Chrissie's favorite marine pictures of Ian were those he sent from Hawaii, one where he was standing in the center of an open, grass roofed PX. Young marines-shirtless, dungaree clad-were sitting around playing cards, gesturing wildly in exuberant youthful conversation. In the center of the picture and the pandemonium was Ian -tall, broad shouldered and bony in his dungarees-eyes closed, oblivious to it all, playing the pipes serenely, while no one listened.

Ian decided not to take his pipes the second time he volunteered to go overseas, but finally after many weeks, at the conclusion of a letter, was the line: "And Mother, could you please send me my pipes?"

A bug-eyed ketch, the folly Roger, twin masted, shining in the sunlight. The Pacific, calm and blue. The horizon fiery. Knifing through the glossy isthmus under full sail, the crew of the tiny thirty-five footer was excited and happy.

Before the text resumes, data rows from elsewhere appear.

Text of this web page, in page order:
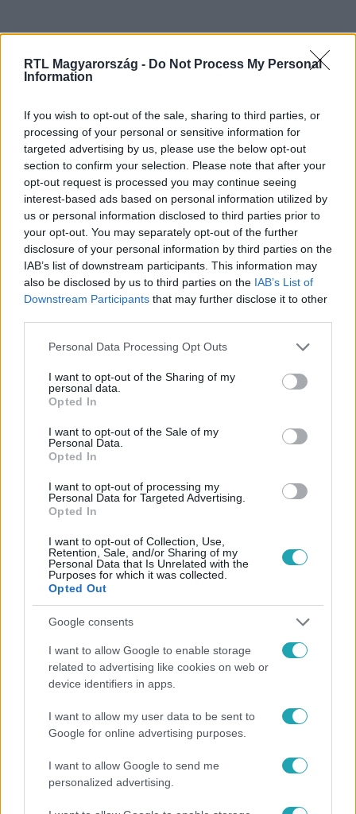
RTL Magyarország - Do Not Process My Personal
Information
If you wish to opt-out of the sale, sharing to third parties, or
processing of your personal or sensitive information for
targeted advertising by us, please use the below opt-out
section to confirm your selection. Please note that after your
opt-out request is processed you may continue seeing
interest-based ads based on personal information utilized by
us or personal information disclosed to third parties prior to
your opt-out. You may separately opt-out of the further
disclosure of your personal information by third parties on the
IAB’s list of downstream participants. This information may
also be disclosed by us to third parties on the IAB’s List of
Downstream Participants that may further disclose it to other
Please note that this website/app uses one or more Google
not limited to your visit or usage behaviour. You may click to
grant or deny consent to Google and its third-party tags to
use your data for below specified purposes in below Google
consent section.
Personal Data Processing Opt Outs
I want to opt-out of the Sharing of my
personal data.
Opted In
I want to opt-out of the Sale of my
Personal Data.
Opted In
I want to opt-out of processing my
Personal Data for Targeted Advertising.
Opted In
I want to opt-out of Collection, Use,
Retention, Sale, and/or Sharing of my
Personal Data that Is Unrelated with the
Purposes for which it was collected.
Opted Out
Google consents
I want to allow Google to enable storage
related to advertising like cookies on web or
device identifiers in apps.
I want to allow my user data to be sent to
Google for online advertising purposes.
I want to allow Google to send me
personalized advertising.
Itt állítsd be, hogy az RTL.hu az elsők között
legyen a Google-találatokban!
Kövess minket, és értesülj a friss hírekről a
Facebookon is!
Követem
A LEGJOBB AJÁNLAT
A LEGJOBB AJÁNLAT VISSZANÉZÉS RTL MŰSOR ONLINE
Népszerű

The captain, Earl Schultz, a new friend, was a salty ex-merchant seaman, who looked like Popeye, a man partially crippled from a fall down a cargo hatch. The two crewmen were younger men, childhood friends: Wayne Ferber, the smaller one, eyes deep and close set, sharp chin, ears and mind. The other, a tall, twenty-five year old student of zoology and pre-med, a Korean vet, his short curly hair flashing auburn in the white sunlight. He was atop the bowsprit piping in celebration whenever the ketch tacked or changed course, each successful maneuver calling for a drink of wine from the goatskin bag they dragged behind the boat in the cold water.

And when they approached the harbor that fourth of July weekend, knowing Avalon would be jammed with tourists, the piper shouted: "Let's go in first class!"

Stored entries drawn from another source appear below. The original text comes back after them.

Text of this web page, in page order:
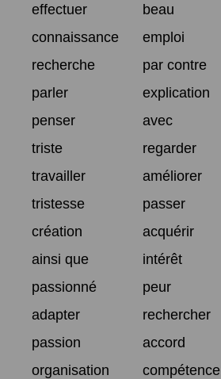
effectuer
beau
connaissance
emploi
recherche
par contre
parler
explication
penser
avec
triste
regarder
travailler
améliorer
tristesse
passer
création
acquérir
ainsi que
intérêt
passionné
peur
adapter
rechercher
passion
accord
organisation
compétence
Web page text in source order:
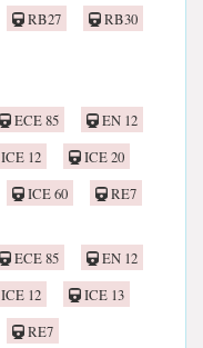
RB27
RB30
ECE 85
EN 12
ICE 12
ICE 20
ICE 60
RE7
ECE 85
EN 12
ICE 12
ICE 13
RE7
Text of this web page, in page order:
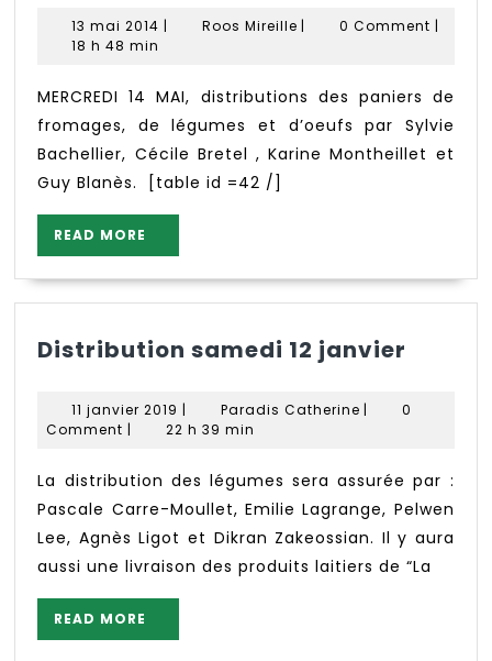
à
semaine
20
–
13 mai 2014 13| Roos MireilleRoos
| 0 Comment |
18 h 48 min
MERCREDI 14 MAI, distributions des paniers de
fromages, de légumes et d’oeufs par Sylvie
Bachellier, Cécile Bretel , Karine Montheillet et
Guy Blanès. [table id =42 /]
READ MORE
MORE
Distribution samedi 12 janvier
12
11 janvier 2019 11
janvier
| Paradis CatherineParadis
|
0
Comment | 22 h 39 min
La distribution des légumes sera assurée par :
Pascale Carre-Moullet, Emilie Lagrange, Pelwen
Lee, Agnès Ligot et Dikran Zakeossian. Il y aura
aussi une livraison des produits laitiers de “La
READ MORE
MORE

And no schooner crew ever passed the isthmus more proudly than this scaled down bug-eyed ketch with the young man on the bowsprit piping "Campbells Are Coming."

"Ian's having a whale of a time up there," said Wayne to the captain, who was letting him steer the little boat. "When he first came back from Korea he just wanted to sit around the apartment and play the bagpipe chanter. His mom would needle him a little and say, 'Drowning in your own sorrow again, Ian?' Finally he snapped out of it.

"It's been a great outing for us," Wayne continued. "It's like our kid adventures, when we rode bikes clear to Lake Elsinore, and when we used to ride the Red Car to Santa Monica pier, or bicycle to Griffith Park and hike up to the observatory. I guess you could call us dreamers with these crazy schemes we've got to build our own boat and sail to Australia."

Ian piped them into Catalina grandly and they had to anchor loose. The ketch had no radio, no engine. Schultz called her "a real seafarin boat." The three of them swam off the dinghy that day and hiked over the island, then joined a yacht club party at the harbor, almost sinking the dinghy on the way back. Ian piped in the hangovers the next morning. They considered it a real South Sea sailor's holiday.

It was at the yacht club party that Ian heard the story of the shark. A portly suntanned yachtsman in a navy, gold-buttoned jacket and immaculate white trousers was telling about it over a wet martini. "They're stupid creatures you know," he said, sucking a stuffed olive off a green plastic toothpick and shifting it from one side of his mouth to the other. "They're incredibly stupid. You gut one and throw him overboard on the starboard side of the boat. And then throw the guts on the port side, and he'll swim around following the spoor and bite at his own guts. Savage and disgusting!"